Patiënten met varices hebben verhoogde kans op tromboflebitis (oppervlakkige veneuze trombose): steriele ontsteking in een oppervlakkige vene ten gevolge van een trombus. De risicofactoren zijn hetzelfde als voor DVT: een recente operatie, trauma, immobilisatie, zwangerschap, postnatale periode, obesitas, maligniteit, voorgeschiedenis van trombose of tromboflebitis, het gebruik van orale anticonceptiva of hormoonvervangende behandeling bij overgangsklachten en aangeboren verhoogde stollingsneiging. Bij tromboflebitis is risico op DVT en longembolie verhoogd, met name als deze zich proximaal bevindt in de v. saphena magna (boven de knie), verwijs deze patiënten naar internist/chirurg/dermatoloog.

  • Symptomen: Tromboflebitis kenmerkt zich door een acuut ontstane rode, gezwollen, (druk)pijnlijke, verharde streng in het verloop van een oppervlakkige vene, meestal een variceuze vene. Beenomtrek is niet toegenomen en er is geen koorts.
  • Beloop/behandeling: Geneest spontaan binnen enkele weken. Geef NSAID’s om uitbreiding te voorkomen en tegen pijn. Patiënt mag gewoon lopen, rust is niet nodig. Compressiebehandeling met kousen kan. Expressie van trombus kan in de eerste dagen snelle pijnverlichting geven, kan huisarts zelf doen (verdoven en incideren van het ontstoken vat om daarna de trombus eruit de drukken).

Een varicesbloeding is een zeldzame maar ernstige complicatie. Door de heftigheid van de bloeding kan deze met een arteriële bloeding worden verward. Treedt meestal posttraumatisch op. Stelp de bloeding met het been hoog terwijl de patiënt ligt.

Dit is een classificatie voor varices. Dit is een indeling op basis van kliniek (C) en etiologie (E) met uitbreiding van anatomische (A) en pathofysiologische (P) bevindingen bij duplex. Het is te uitgebreid voor praktisch nut, maar de C van het lichamelijk onderzoek is wel gemakkelijk vast te stellen, en bovendien relevant voor verzekeringen: C3 t/m C6 worden vergoed door zorgverzekeraar.

C-klassen spataders:

Geen zichtbare of palpabele afwijkingen, maar evt. wel pijn of zwaar gevoel in benen

C0

Teleangiëctasieën of reticulaire venen

C1

Varices (zichtbaar en palpabel)

C2

Oedeem (zonder trofische veranderingen)

C3

Trofische huidveranderingen door veneuze ziekte: 

Pigmentatie, eczeem

Dermatoliposclerosis, atrophie blanche

C4a C4b

Genezen ulcus

C5

Actief, veneus ulcus

C6

Therapeutische elastische kousen worden onderscheiden in 4 verschillende drukklassen. De kousen worden enkel overdag gedragen. ’s Nachts de benen invetten met cetomacrogol bij jeuk/uitdroging.

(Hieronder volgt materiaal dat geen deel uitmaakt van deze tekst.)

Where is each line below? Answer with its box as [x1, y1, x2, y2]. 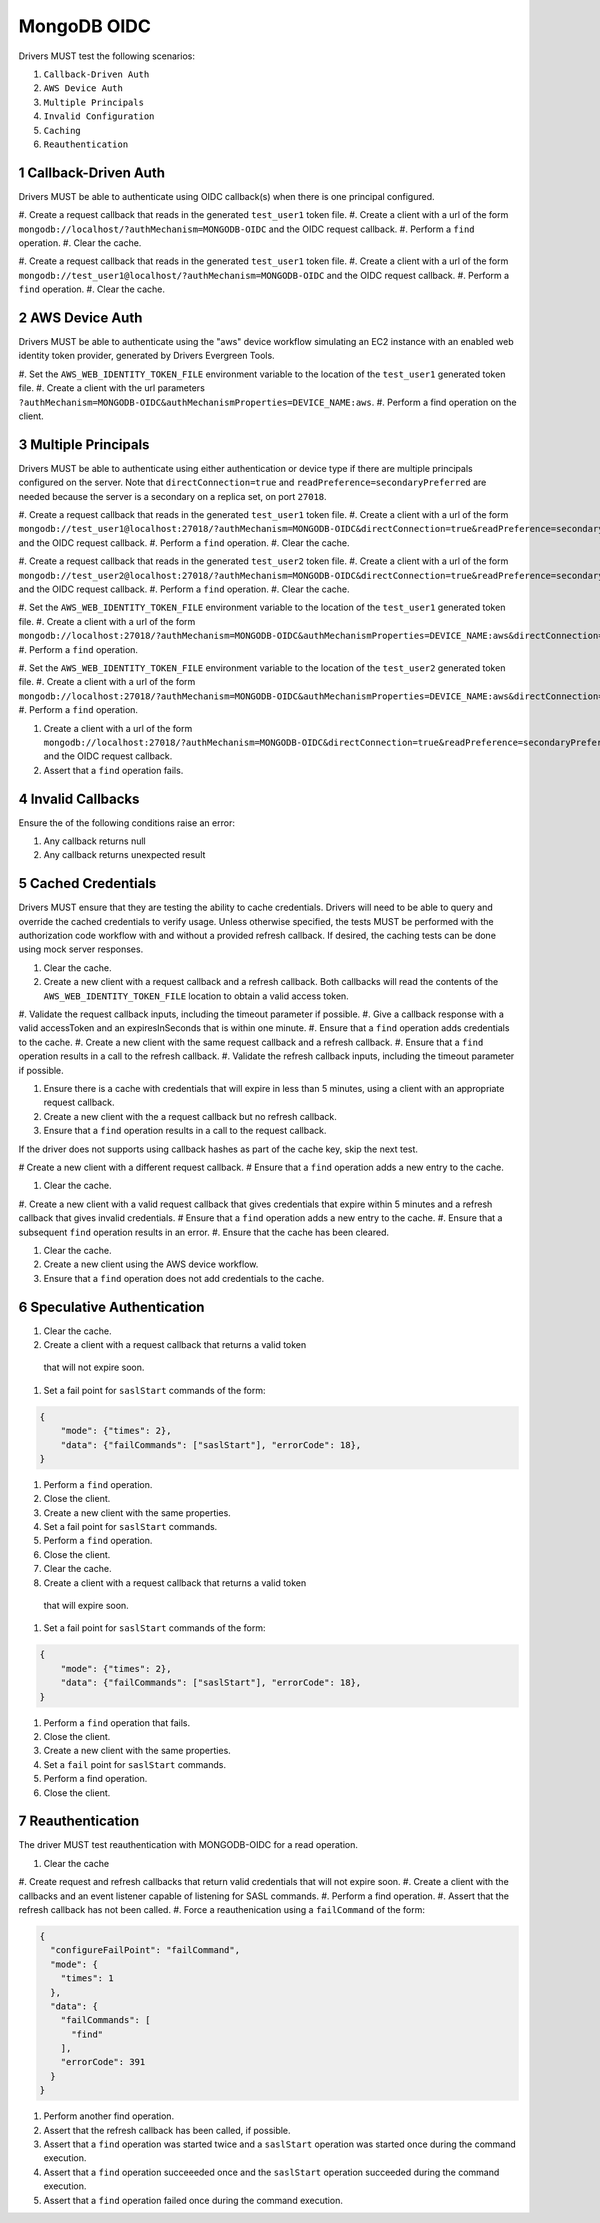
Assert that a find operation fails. [43, 764, 184, 776]
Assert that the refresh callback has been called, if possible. [43, 2124, 291, 2136]
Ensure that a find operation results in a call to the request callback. [43, 1125, 327, 1137]
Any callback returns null [43, 835, 146, 847]
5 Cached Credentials [18, 875, 157, 892]
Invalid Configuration [43, 111, 155, 122]
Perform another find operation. [43, 2110, 175, 2122]
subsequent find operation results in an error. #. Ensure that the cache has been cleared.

  • Klasse I (15-21 mm Hg druk): bij varices zonder oedeem
  • Klasse II (23-32 mm Hg druk): bij varices met enig oedeem
  • Klasse III (34-46 mm Hg druk): bij varices met fors oedeem, ernstige CVI, nabehandeling veneuze ulcera, patiënten met DVT in voorgeschiedenis
  • Klasse IV (>49 mm Hg druk): status na posttrombotisch ulcus cruris of lymfoedeem

De tweedelijnsbehandelingen voor varices zijn:

  • Sclerocompressietherapie (dichtspuiten): dichtspuiten van een spatader zodat deze afsluit en door het lichaam wordt opgeruimd.
  • Echogeleide schuimsclerose (foam): net als dichtspuiten, maar dan met foam.
  • Chirurgisch strippen met crossectomie (“strippen”): door chirurg gehele spatader te verwijderen (onder narcose of ruggenprik)
  • Ambulante flebectomie (volgens Muller): net als strippen, maar op kleinere spataderen en door dermatoloog, onder lokale verdoving
  • Endovasculaire laserbehandeling (EVLT): onder lokale verdoving een laserdraad transcutaan in de vene zetten waarna de vene van binnenuit wordt dichtgebrand, daarna zal het lichaam het opruimen
  • Radiofrequente ablatie (RFA): onder lokale verdoving katheter aanbrengen in de spatader en van binnenuit dichtbranden.